- Roger Belbéoch, third from left, with his colleagues at the Nogent police commissariat, 8 May 1945
- Born: 26 July 1921 Saint-Maurice, Val-de-Marne, France
- Died: 5 November 2010 (aged 89) Joinville-le-Pont, France
- Occupation: Policeman
- Known for: Righteous Among the Nations

= Roger Belbéoch =

Roger Belbéoch (26 July 1921 – 5 November 2010) was a French communist militant, member of the French Resistance during World War II (1939–45), a policeman and deputy mayor of Joinville-le-Pont. He was known for the assistance that he gave to Jews during the war, providing false papers so they could escape the Nazis and their collaborators. For this he was named Righteous Among the Nations by Yad Vashem.

==Early years==

Roger Belbéoch was born on 26 July 1921 in Saint-Maurice, now in the Val-de-Marne. His family was from Brittany.
His father was a Communist and taught him to resist all forms of oppression.
After graduating from school he obtain a job with the PTT in 1938.
He met and befriended the Communist propagandist Robert Deloche at the end of the 1930s.

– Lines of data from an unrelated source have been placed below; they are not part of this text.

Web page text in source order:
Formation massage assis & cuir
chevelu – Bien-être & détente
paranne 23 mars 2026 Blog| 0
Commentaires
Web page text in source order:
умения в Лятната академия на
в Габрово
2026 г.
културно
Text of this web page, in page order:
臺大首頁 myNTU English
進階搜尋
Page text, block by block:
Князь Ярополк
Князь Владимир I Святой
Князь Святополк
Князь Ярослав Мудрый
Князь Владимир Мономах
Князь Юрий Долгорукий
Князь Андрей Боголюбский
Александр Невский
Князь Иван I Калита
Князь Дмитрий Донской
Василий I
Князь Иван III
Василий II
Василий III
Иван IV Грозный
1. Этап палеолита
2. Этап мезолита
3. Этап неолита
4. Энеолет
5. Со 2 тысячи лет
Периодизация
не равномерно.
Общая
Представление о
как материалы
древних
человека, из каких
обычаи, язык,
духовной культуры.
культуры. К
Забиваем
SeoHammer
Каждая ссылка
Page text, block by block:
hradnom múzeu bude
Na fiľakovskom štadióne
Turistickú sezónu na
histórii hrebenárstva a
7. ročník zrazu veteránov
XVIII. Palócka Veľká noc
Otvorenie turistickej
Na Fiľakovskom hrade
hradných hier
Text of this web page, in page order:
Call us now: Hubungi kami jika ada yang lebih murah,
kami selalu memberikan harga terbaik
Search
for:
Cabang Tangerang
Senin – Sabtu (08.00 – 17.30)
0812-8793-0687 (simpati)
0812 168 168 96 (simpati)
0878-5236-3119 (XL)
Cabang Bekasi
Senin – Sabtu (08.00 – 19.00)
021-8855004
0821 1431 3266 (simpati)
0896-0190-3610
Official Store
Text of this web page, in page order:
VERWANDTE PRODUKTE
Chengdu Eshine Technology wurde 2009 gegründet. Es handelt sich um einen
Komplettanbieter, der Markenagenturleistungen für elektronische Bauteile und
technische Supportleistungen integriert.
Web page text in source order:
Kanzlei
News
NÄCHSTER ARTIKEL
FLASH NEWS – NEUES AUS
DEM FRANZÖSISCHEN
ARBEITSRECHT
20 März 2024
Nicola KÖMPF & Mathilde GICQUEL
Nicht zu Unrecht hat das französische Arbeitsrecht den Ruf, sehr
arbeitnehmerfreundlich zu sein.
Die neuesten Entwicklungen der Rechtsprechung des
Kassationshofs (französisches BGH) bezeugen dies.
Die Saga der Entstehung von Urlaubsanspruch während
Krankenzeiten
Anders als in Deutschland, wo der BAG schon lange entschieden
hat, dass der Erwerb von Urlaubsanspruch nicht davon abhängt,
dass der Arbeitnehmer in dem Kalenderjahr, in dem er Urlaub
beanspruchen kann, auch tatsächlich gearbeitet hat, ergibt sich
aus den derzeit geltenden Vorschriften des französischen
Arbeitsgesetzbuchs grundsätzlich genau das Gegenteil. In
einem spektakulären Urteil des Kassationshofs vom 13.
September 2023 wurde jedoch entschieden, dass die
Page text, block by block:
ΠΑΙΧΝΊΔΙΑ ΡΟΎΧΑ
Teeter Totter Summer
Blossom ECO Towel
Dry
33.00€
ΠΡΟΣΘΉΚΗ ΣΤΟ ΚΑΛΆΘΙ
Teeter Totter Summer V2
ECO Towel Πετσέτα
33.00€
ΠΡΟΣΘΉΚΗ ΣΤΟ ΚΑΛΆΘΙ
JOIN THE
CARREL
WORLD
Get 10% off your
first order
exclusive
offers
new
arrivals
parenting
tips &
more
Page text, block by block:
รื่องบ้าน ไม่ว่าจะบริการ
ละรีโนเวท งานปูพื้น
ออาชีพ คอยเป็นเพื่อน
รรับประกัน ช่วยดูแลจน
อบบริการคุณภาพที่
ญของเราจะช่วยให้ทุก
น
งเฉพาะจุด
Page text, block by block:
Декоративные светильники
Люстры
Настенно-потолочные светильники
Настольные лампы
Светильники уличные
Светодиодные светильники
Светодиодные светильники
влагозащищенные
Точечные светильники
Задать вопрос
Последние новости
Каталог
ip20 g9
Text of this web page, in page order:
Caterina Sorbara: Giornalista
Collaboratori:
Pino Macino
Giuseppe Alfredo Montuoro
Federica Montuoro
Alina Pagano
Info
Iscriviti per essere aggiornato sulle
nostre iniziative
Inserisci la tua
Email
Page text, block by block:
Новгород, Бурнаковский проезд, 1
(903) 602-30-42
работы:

==World War II (1939–45)==

After the fall of France in June 1940 Belbéoch fell back on Clermont-Ferrand, then Lyon, with his comrades. They wanted to join General Charles de Gaulle, and wandered in Sète, Toulouse and Bordeaux in an effort to cross the border into Spain, but eventually returned to Paris.
In 1941 he joined the Front-National pour la Liberté et l'Indépendance nationale.
Albert Ouzoulias and Robert Deloche advised Belbéoch to infiltrate the Parisian police. Belbéoch joined the commissariat of the 12th arrondissement of Paris, in which position he could help members of the Resistance to gain false papers, and could help persecuted Jews.
He was assigned to the Bel Air quarter.
He made contact with the caretakers and office boys who worked for the Organisation Todt, and through them gained access to records of Jews who were subject to house arrest.
His friends told him not to concern himself with the Jews, but he felt it was his duty.
He also distributed Resistance leaflets and collected information.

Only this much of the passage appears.